Periodic Reporting for period 1 - MANiBOT (Advancing the physical intelligence and performance of roBOTs towards human-like bi-manual objects MANipulation)
Reporting period: 2023-11-01 to 2024-10-31
The MANiBOT project aims to research and develop a bimanual mobile robotic platform able to address the aforementioned challenges through advanced perception, control and cognition methods and novel mechatronics. New multimodal environment understanding and object/pose recognition methods are developed based on real-time adaptive fusion of vision, proximity and tactile sensing, enabling fast, safe and efficient manipulation of diverse objects with various sizes, shapes, material and rigidity, which are not a-priori known or modelled beforehand, in diverse human populated environments. The object handling is performed through the use of a novel suite of manipulation primitives along with bimanual manipulation aiming to achieve performance close to that of humans even under significant spatial constraints. Through non-prehensile primitives (e.g. push, pitch, drag), which utilize supporting surfaces from the environment, the manipulation of heavy or cluttered items is enabled in an energy efficient way. An advanced multi-level robot cycle framework for cognitive functions orchestrates the above sensing and actuation methods towards efficient and trustworthy behavior that allows learning, composing and swiftly adapting for complex manipulations. The innovative methods of MANiBOT are coupled with novel cognitive mechatronics based on tactile and proximity sensors, integrated within state of the art bimanual mobile manipulation robot, optimized for energy efficiency and increased autonomy, including HRI capabilities for trustworthy and efficient operation.

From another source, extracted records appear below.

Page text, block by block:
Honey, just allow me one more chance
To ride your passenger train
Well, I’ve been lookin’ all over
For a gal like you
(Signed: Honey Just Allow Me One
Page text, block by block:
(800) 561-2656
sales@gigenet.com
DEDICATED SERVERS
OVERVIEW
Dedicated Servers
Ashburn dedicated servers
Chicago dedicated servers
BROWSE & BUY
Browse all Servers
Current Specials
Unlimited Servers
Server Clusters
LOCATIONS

The above capabilities of the MANiBOT system could have tremendous impact in major sectors of industry and services, from logistics and transport to retail, agri-food and manufacturing, where the use of MANiBOT technologies could give added value and provide a drastic boost in robot utilization in such sectors. MANiBOT’s use cases are indicative of the wide range of areas of potential use of the proposed technologies, since they entail very diverse handling tasks, i.e. shelves’ restocking in supermarkets and baggage handling in airports.
For more information on MANiBOT project, please visit: https://manibot-project.eu/(opens in new window)

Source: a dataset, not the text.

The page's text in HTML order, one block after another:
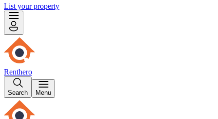
List your property
Renthero
Search Menu
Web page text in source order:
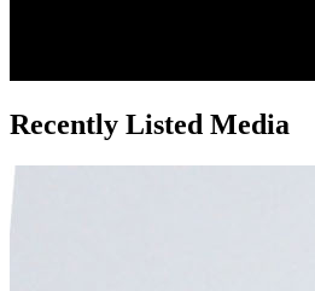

Requirements and specifications: The SoA analysis was performed. The use cases were analysed and established and the MANiBOT’s architecture was created.
Robot perception: Initial methods on object detection and pose estimation were developed. Deep learning networks for the extraction of manipulation affordances were explored and promising enhancements were made, while initial experiments on cluttered environment understanding showed that it outperformed current SoA methods. Transfer learning was implemented towards accurate tactile inference and a novel deep learning method was developed for human detection using proximity sensors. Efforts to prove that federated learned models can be thoroughly explainable have started.
Control and navigation: Initial human aware navigation methods of high accuracy have been established. The online generation of joint reference velocities for the execution of prioritized bimanual tasks by a mobile bimanual robot was explored. Focus was put on control design for synchronized reaching and establishing of initial contacts and reinforcement learning of a sequence of pushing motions for grasping from clutter. The coupling control module was developed and tested in simulation.
Robot cognition and HRI: Investigation of semantic scene-graph representations for task planning, studies on language-driven affordance extraction, and the implementation of a task graph learning approach from human demonstrations were performed. Additionally, scientific contributions were made on active perceptive mobile manipulation and learning affordances in cluttered 3D scenes. Mock-ups for the HRI were designed and the initial development of the user interface has started.
Mechatronics: Preliminary designs of the bimanual mobile robotic platform have been performed taking into account the MANiBOT use case requirements and technical specifications. Initial development and testing of the proximity and tactile sensors have been performed. The integration plan has been established while the infrastructure for the iterative software integration based on Git environment has been set.
Testing and validation: An initial testing and demonstration plan has been established while the preparation for the lab environment set up has begun taking into account the pilot sites specifications.
• Literature survey of SoA relevant to MANiBOT. Identification of user requirements and extraction of the detailed technical specifications and overall architecture.
• Development of novel vision based methods on object detection and environment understanding. The methods require further improvements and testing, but initial experiments showed their capability to address highly cluttered environments and the lack of the objetcs' model, indicating the great potential impact they could have in several robotic applications.
• Development of human detection method based on proximity sensors towards increased safety in HRI.
• Development of transfer learning methods towards improved tactile inference accuracy.
• Development of initial human-aware navigation methods with high accuracy with high potential impact for the uptake of robots in human populated environments.
• Development of novel methods on bimanual manipulation and the use of non-prehensile manipulation primitives, focusing on object rotation and the use of pushing motions for grasping from clutter.
• Development of robot cognition methods on active perceptive mobile manipulation and learning affordances in cluttered 3D scenes towards autonomous robot operation in dynamic environments.
• Design of novel mechatronics. Novel high-resolution tactile sensor using optical fibres is under development. The first scalable proximity module prototype has been developed.